## [Your task]
Required from the data below: the exact lines starting at the line containing "Give the box" and ending at the line containing "einjährige Ausbildung, aber", with both ends kept and all pictures dropped.

● ● ●

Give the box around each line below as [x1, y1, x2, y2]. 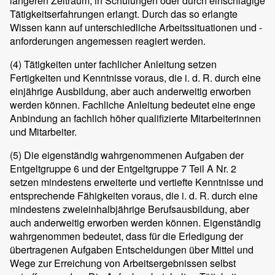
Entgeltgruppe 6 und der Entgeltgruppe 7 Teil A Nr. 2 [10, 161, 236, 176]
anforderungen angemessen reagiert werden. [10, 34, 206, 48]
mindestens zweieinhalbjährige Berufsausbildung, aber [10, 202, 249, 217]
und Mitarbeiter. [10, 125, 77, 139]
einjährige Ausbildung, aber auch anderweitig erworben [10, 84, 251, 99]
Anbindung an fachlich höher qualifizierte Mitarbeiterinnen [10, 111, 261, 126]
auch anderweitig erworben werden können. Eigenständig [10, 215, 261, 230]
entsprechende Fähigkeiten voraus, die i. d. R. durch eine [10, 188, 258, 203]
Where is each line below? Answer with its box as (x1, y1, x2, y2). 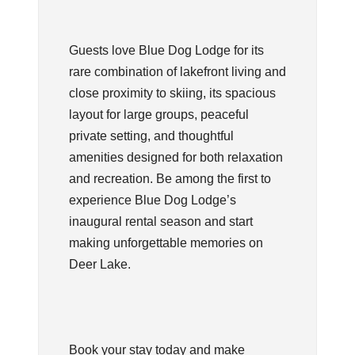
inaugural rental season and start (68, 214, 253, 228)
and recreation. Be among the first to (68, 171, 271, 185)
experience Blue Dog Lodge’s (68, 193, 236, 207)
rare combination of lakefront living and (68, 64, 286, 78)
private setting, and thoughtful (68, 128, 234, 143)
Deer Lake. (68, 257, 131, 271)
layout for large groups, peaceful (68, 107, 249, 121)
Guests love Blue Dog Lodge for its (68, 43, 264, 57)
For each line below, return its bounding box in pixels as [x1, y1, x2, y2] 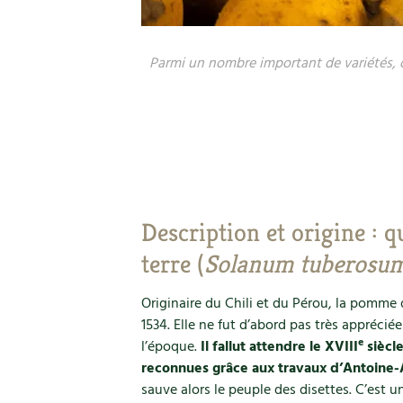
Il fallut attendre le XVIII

● ● ●

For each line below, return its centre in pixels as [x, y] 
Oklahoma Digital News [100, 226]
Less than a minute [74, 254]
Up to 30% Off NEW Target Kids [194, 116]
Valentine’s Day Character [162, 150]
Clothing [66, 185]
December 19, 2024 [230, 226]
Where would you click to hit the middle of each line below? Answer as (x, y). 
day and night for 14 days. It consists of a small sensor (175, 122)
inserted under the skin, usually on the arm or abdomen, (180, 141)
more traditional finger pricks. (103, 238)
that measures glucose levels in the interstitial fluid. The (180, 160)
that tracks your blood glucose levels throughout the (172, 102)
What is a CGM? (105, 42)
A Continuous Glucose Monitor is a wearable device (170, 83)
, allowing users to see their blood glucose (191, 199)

● ● ●

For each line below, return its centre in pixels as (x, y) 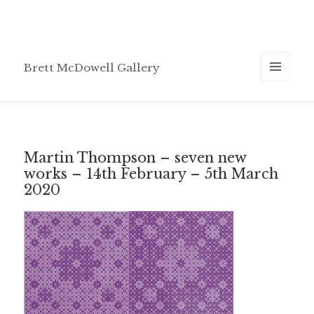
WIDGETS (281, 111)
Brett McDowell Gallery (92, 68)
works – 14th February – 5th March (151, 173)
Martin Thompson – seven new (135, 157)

● ● ●

## [Task answer]
Give the box around each line below as [x1, y1, x2, y2]. 
Entgeltgruppe 6 und der Entgeltgruppe 7 Teil A Nr. 2 [10, 161, 236, 176]
anforderungen angemessen reagiert werden. [10, 34, 206, 48]
mindestens zweieinhalbjährige Berufsausbildung, aber [10, 202, 249, 217]
und Mitarbeiter. [10, 125, 77, 139]
einjährige Ausbildung, aber auch anderweitig erworben [10, 84, 251, 99]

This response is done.